For a moment or so, Great-Aunt Penny was lost. Something had distracted her from her determined diatribe. A memory, maybe? A shadow fell across her face, as she remained diverted. Unsure if it was the right thing to do, but sensing that I had to do something, I asked her a question.

‘What happened to him?’ I asked simply, and my great-aunt’s beady, accusing look returned, giving me a glare that said
what are you doing there?

‘What?’ she questioned, then she softened slightly, as if my recent ordeal had just come back to her. ‘What was that, Billy?’

‘Joshy,’ I answered, but then corrected my overfamiliarity. ‘Joshua. You were going to tell me about him. About what happened to him?’

‘Yes,’ she said, her face blank and for a second I thought she might hold back. That maybe she’d lost her momentum and her brief reflection had brought it all to an end. ‘Well,’ she began and then something happened that I hadn’t seen before – my great-aunt began to cry. Not out loud, but, as she began to speak again, as she completed her tale of what had happened to the other twin, tears streamed down her face, catching on her lips, her voice cracking. ‘Oh, yes, my brave Joshy. You see, they took some of the less smart children away for other reasons. They weren’t supposed to. Whilst the authorities were quite happy to take intelligent children, the others were supposed to be left alone. But some were tested for strength – for their endurance.’ She paused, eyeing me, checking I understood where she was heading. ‘They tested their endurance to pain, Billy. That’s what they did to Joshua. And they found that he could withstand quite a lot. So, he disappeared too. I lost them both, Billy.’

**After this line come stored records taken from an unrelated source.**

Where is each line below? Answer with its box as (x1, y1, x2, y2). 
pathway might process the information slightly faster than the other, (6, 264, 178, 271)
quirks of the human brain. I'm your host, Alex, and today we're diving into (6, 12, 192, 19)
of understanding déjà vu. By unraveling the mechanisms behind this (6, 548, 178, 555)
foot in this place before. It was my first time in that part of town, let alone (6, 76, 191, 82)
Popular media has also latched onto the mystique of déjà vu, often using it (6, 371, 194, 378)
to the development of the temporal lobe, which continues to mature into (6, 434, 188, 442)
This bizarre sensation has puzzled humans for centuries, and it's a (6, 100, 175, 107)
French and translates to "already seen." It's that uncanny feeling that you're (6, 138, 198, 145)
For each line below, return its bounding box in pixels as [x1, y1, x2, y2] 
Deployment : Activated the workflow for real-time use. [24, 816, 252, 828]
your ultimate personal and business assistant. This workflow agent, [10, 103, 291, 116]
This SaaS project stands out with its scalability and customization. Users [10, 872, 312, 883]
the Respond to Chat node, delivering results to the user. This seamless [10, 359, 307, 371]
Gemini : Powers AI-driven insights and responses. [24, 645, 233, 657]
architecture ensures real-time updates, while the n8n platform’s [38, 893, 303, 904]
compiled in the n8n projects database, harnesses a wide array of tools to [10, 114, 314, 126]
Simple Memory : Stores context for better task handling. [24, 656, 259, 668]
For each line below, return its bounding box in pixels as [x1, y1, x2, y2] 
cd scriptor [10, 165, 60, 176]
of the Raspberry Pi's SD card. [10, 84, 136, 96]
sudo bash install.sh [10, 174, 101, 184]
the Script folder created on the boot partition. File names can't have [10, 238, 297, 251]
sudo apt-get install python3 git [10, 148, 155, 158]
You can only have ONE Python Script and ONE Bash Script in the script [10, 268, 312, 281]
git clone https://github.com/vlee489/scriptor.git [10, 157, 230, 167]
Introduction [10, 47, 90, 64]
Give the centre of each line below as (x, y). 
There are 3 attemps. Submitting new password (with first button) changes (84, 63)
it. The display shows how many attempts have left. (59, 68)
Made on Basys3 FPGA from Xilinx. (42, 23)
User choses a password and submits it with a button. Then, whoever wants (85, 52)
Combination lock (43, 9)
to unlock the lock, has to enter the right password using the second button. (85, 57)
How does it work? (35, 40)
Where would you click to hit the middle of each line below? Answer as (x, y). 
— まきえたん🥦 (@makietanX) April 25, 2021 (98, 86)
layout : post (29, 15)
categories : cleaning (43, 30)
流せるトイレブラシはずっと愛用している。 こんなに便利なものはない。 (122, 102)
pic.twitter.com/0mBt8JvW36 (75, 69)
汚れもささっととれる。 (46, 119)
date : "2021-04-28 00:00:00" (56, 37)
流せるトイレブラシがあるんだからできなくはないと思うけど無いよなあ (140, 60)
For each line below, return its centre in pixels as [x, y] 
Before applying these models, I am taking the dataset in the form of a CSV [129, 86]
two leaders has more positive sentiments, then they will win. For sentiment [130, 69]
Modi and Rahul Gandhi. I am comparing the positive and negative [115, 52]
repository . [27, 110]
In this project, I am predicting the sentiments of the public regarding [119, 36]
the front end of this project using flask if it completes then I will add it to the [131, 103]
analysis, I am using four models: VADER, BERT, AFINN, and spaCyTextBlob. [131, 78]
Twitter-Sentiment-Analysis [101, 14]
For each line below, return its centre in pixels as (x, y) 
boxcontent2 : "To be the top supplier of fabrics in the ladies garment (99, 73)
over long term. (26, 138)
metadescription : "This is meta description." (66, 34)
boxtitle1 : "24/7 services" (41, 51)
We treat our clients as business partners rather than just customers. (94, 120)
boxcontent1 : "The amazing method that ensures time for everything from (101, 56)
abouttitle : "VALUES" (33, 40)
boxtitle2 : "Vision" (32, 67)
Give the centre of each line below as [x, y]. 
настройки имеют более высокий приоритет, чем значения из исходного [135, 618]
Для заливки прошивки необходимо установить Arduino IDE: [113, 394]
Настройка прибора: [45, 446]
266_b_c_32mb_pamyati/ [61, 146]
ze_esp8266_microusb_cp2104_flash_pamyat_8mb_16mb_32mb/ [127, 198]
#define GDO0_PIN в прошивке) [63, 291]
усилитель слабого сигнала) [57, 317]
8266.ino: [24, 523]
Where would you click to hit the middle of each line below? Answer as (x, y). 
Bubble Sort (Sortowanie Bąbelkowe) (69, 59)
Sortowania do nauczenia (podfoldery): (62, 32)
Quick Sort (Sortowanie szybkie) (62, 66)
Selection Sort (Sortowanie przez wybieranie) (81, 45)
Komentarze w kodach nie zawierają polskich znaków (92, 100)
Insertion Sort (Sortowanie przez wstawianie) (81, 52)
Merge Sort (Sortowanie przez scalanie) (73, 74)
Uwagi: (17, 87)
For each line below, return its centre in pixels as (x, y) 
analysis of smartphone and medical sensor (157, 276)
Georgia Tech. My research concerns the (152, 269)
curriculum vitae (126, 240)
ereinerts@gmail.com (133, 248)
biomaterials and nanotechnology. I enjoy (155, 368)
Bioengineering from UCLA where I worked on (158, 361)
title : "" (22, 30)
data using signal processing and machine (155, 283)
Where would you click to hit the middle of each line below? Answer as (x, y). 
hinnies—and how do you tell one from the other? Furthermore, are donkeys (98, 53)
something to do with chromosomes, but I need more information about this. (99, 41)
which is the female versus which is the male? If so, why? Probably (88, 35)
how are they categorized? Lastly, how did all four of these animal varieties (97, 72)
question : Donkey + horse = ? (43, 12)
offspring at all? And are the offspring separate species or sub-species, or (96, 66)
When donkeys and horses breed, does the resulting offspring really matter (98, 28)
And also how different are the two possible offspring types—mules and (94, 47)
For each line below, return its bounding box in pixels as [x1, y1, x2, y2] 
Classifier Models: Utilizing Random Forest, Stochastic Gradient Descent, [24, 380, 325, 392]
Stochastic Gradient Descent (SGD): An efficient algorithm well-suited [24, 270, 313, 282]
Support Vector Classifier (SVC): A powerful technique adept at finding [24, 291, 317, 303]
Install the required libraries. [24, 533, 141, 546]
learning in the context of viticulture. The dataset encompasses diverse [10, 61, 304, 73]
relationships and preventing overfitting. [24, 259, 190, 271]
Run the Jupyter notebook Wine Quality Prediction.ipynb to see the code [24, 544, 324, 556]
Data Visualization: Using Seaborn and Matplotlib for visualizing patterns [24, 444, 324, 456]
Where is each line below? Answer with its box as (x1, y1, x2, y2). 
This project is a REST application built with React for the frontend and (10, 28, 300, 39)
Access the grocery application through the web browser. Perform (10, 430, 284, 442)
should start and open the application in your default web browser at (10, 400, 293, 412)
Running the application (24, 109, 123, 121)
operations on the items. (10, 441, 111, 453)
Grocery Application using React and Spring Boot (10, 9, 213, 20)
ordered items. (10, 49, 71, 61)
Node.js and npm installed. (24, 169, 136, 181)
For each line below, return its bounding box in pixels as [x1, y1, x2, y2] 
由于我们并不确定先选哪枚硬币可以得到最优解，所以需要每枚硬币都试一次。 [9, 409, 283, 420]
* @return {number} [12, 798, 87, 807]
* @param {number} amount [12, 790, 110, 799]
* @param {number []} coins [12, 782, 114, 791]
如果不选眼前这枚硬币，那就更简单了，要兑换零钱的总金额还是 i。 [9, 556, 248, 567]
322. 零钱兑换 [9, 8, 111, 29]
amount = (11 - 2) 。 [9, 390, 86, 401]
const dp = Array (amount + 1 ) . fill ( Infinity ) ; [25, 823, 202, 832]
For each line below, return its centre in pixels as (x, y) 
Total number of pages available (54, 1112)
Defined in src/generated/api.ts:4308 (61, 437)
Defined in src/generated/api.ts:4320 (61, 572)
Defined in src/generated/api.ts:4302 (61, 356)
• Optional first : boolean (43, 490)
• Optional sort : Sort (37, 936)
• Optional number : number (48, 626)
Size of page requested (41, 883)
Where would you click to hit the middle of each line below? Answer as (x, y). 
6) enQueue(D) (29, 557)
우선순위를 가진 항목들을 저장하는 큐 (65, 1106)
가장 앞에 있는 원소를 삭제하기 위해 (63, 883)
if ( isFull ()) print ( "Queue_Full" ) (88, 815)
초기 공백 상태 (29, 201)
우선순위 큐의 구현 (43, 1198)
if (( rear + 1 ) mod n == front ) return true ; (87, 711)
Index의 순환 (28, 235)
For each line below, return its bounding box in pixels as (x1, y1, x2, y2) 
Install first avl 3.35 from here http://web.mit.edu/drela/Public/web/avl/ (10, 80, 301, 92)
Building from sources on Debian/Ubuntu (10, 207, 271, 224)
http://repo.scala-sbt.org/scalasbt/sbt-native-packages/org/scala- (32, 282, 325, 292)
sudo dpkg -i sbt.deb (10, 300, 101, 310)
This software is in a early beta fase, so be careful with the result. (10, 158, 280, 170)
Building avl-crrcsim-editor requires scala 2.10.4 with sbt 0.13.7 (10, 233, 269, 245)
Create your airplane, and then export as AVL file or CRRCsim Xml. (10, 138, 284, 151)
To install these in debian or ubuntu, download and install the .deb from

She paused again and I took a moment to catch up, to put the story together, to make sense of it all. So both boys had been taken from their home when they were ten – one for his intelligence, the other for his ability to withstand pain, for his strength. And, once the truth of what the authorities had done came out, unlike other children, they were not returned. They were lost, missing, gone. And yet Ethan had returned – hadn’t he? Ethan,
beautiful Ethan
, who had been kept in the attic room of the abandoned shop.

‘Ethan was at the shop,’ I said and my great-aunt nodded, solemnly, holding up a hand:
give me a minute,
the gesture said. I waited a short while and she spoke again.

‘Yes. We got Ethan back. Just Ethan. Eventually. Too many years after he’d first been taken. And it was too late by then. He was damaged, Billy. Not safe.’

‘Not safe?’ I echoed, feeling that the extent of what I had done – of what I had unleashed – was about to be revealed.

‘Attacked people. Badly, seriously, I’m ashamed to say. Went for Ronan with a knife.’

‘Grandad Ronan?’ I exclaimed, partly to be certain, partly to claim his familial standing.

‘Yes, your Grandad Ronan,’ she conceded, understanding my need to make the connection. ‘Quite badly. Quite seriously. He’s lucky to be alive, but we kept it in the family,’ she added, admitting Grandad Ronan inside our ancestral circle again. ‘No police involvement. So, in return, we kept Ethan safe in the shop. Out of harm’s way. Locked up for his own good.’

I had a question, held back, but a
go on
from my great-aunt encouraged me further.